- **Data records**:
┄┄┄┄┄┄
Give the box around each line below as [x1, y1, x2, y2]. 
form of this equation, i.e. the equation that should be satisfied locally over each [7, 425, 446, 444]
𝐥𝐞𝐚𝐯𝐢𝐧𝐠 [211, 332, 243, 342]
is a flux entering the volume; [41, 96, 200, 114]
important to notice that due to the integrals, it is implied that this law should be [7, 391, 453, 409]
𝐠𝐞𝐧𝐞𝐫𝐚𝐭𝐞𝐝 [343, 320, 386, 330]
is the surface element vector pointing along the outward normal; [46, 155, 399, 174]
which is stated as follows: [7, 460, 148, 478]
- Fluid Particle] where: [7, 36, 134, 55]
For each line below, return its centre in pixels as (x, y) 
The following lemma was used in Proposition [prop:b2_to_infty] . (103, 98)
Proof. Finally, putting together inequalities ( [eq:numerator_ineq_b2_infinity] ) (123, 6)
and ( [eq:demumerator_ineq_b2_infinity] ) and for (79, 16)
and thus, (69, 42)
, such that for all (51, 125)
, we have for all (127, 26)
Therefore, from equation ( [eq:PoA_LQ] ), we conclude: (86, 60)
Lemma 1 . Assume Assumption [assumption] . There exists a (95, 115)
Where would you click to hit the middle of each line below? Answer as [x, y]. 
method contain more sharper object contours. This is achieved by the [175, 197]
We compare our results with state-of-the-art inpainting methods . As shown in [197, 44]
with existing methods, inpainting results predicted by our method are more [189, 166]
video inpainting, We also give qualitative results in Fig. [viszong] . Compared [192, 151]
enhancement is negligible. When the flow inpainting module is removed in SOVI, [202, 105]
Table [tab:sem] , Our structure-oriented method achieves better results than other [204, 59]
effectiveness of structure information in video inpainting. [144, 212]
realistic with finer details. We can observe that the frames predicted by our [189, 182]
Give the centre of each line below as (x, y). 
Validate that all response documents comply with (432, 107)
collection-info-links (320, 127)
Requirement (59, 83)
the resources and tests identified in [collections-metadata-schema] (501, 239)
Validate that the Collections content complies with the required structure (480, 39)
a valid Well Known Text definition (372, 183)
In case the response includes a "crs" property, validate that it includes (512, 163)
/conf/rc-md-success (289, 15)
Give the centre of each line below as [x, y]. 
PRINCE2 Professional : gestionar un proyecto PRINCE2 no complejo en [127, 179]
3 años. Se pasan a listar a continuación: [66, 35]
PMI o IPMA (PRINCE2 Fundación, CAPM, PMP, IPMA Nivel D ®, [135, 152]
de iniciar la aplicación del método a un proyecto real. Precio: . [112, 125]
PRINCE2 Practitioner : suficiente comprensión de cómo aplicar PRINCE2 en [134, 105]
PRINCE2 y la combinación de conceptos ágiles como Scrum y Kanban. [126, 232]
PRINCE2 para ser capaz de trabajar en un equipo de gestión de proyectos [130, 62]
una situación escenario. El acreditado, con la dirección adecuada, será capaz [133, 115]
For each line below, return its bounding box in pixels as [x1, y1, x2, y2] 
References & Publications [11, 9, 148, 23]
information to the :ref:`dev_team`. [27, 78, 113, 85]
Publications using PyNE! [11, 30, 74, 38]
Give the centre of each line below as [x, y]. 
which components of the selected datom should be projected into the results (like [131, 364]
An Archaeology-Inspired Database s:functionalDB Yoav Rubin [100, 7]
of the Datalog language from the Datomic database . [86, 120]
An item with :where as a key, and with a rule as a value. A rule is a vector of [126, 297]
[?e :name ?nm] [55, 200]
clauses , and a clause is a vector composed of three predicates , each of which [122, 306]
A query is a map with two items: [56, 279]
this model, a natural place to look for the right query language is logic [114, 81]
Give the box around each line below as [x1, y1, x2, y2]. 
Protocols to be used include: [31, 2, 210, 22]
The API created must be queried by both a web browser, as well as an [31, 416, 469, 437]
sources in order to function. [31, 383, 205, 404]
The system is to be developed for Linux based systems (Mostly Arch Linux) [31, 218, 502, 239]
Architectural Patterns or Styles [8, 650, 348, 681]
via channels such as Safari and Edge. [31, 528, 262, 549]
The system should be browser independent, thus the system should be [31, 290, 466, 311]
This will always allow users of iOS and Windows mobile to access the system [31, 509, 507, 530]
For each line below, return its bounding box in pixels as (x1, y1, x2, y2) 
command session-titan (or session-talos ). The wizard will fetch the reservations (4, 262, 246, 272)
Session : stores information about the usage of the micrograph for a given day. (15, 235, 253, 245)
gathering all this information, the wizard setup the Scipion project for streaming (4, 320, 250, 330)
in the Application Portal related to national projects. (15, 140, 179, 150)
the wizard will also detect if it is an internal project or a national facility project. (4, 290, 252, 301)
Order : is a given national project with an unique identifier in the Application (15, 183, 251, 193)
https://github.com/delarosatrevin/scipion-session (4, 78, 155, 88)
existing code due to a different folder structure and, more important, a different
┄┄┄┄┄┄
- **ABOUT THIS EXERCISE**: The required output is the exact run of lines from the beginning of the records to the line with "is the surface", that line included.

- **SOLVED EXERCISE**:
Give the box around each line below as [x1, y1, x2, y2]. 
form of this equation, i.e. the equation that should be satisfied locally over each [7, 425, 446, 444]
𝐥𝐞𝐚𝐯𝐢𝐧𝐠 [211, 332, 243, 342]
is a flux entering the volume; [41, 96, 200, 114]
important to notice that due to the integrals, it is implied that this law should be [7, 391, 453, 409]
𝐠𝐞𝐧𝐞𝐫𝐚𝐭𝐞𝐝 [343, 320, 386, 330]
is the surface element vector pointing along the outward normal; [46, 155, 399, 174]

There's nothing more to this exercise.